» **THE TASK**: An exact copy of the records is needed; please leave the images out.

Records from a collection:
- - - - - - -

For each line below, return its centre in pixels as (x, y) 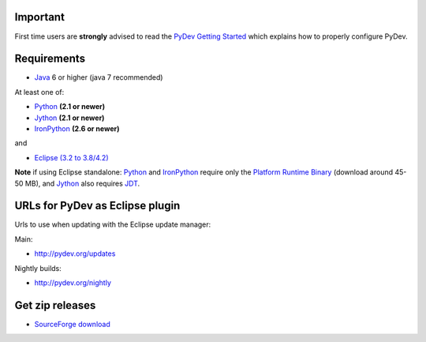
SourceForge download (72, 324)
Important (39, 17)
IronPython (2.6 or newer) (77, 128)
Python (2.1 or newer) (70, 107)
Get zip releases (55, 305)
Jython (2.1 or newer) (69, 118)
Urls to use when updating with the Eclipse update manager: (113, 224)
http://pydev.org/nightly (73, 283)
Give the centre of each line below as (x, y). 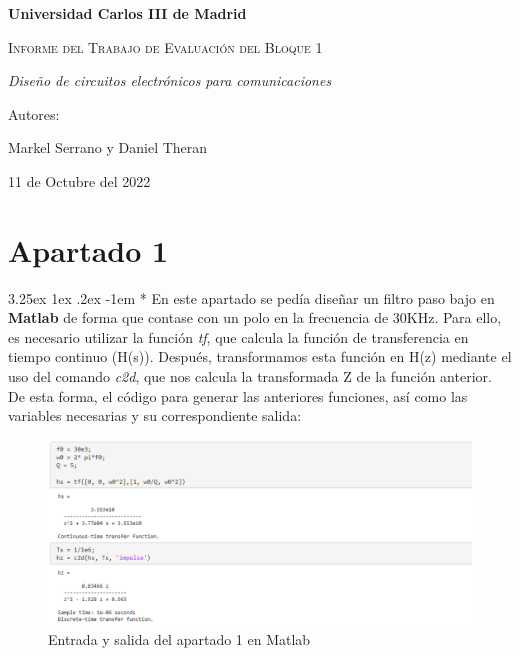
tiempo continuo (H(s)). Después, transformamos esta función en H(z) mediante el (260, 356)
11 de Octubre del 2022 (79, 180)
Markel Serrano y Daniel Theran (108, 147)
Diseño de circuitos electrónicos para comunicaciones (170, 80)
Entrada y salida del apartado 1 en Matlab (179, 638)
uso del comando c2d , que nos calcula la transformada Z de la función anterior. (250, 376)
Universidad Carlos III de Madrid (127, 13)
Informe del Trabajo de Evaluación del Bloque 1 (165, 46)

- - - - - - -

» **EXERCISE RESULT**:
For each line below, return its centre in pixels as (x, y) 
SourceForge download (72, 324)
Important (39, 17)
IronPython (2.6 or newer) (77, 128)
Python (2.1 or newer) (70, 107)
Get zip releases (55, 305)
Jython (2.1 or newer) (69, 118)
Urls to use when updating with the Eclipse update manager: (113, 224)
http://pydev.org/nightly (73, 283)
Give the centre of each line below as (x, y). 
tiempo continuo (H(s)). Después, transformamos esta función en H(z) mediante el (260, 356)
11 de Octubre del 2022 (79, 180)
Markel Serrano y Daniel Theran (108, 147)
Diseño de circuitos electrónicos para comunicaciones (170, 80)
Entrada y salida del apartado 1 en Matlab (179, 638)
uso del comando c2d , que nos calcula la transformada Z de la función anterior. (250, 376)
Universidad Carlos III de Madrid (127, 13)
Informe del Trabajo de Evaluación del Bloque 1 (165, 46)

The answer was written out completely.